Secondo gli inquirenti, il movente dell’agguato sarebbe riconducibile a un video intimo. Un membro del gruppo, legato sentimentalmente alla figlia del capo, avrebbe mostrato ad altri le immagini dei suoi rapporti con la ragazza. Questa violazione della privacy e del codice d’onore del clan ha scatenato la reazione del boss, deciso a punire il responsabile.

Il raid: tre persone in azione, due in ritardo

Al raid hanno partecipato tre persone: il capo del gruppo, uno dei suoi figli e un complice non ancora identificato. A bordo di uno scooter rubato, hanno crivellato di colpi la Smart. Altri due giovani, anch’essi su uno scooter, avrebbero dovuto partecipare all’azione, ma sono arrivati in ritardo, a cose già fatte. L’obiettivo principale dell’agguato, presente nella Smart, è rimasto miracolosamente illeso.

La vendetta: spari alle gambe per un errore di persona

Il mancato omicidio ha innescato una spirale di vendetta. La vittima designata del primo agguato si è recata presso l’abitazione della fidanzata di un uomo di fiducia del boss e ha sparato, ferendolo alle gambe. L’uomo ferito era, in realtà, uno dei due giovani arrivati in ritardo all’agguato originario.

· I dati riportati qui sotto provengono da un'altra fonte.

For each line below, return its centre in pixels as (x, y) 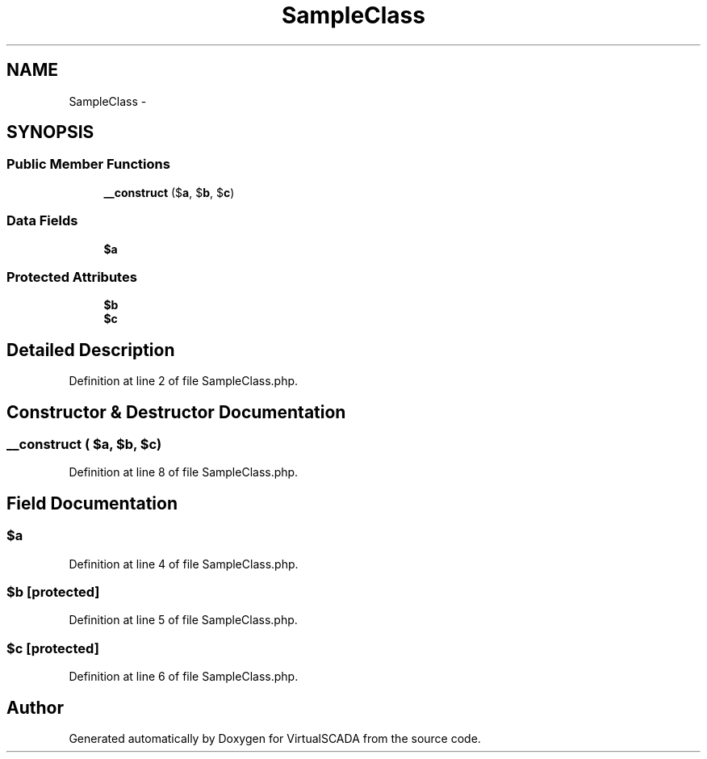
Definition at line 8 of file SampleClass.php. (184, 472)
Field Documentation (92, 503)
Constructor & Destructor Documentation (176, 412)
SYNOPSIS (50, 132)
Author (35, 707)
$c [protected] (53, 648)
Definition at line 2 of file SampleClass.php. (184, 381)
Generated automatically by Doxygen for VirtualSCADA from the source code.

Fermati il boss e una complice: indagini in corso

I carabinieri della compagnia di Napoli Centro hanno sottoposto a fermo due persone maggiorenni: il 46enne capo del gruppo malavitoso, già ai domiciliari, e una donna di 20 anni. Il boss, secondo gli investigatori, avrebbe pianificato una fuga in Spagna, dove aveva contatti. La donna è accusata di aver aiutato i due minorenni, giunti in ritardo all’agguato, fornendo loro supporto logistico e coprendo la targa dello scooter. Uno dei due minorenni è destinatario, insieme al figlio del boss, di un altro decreto di fermo emesso dalla Procura dei Minorenni.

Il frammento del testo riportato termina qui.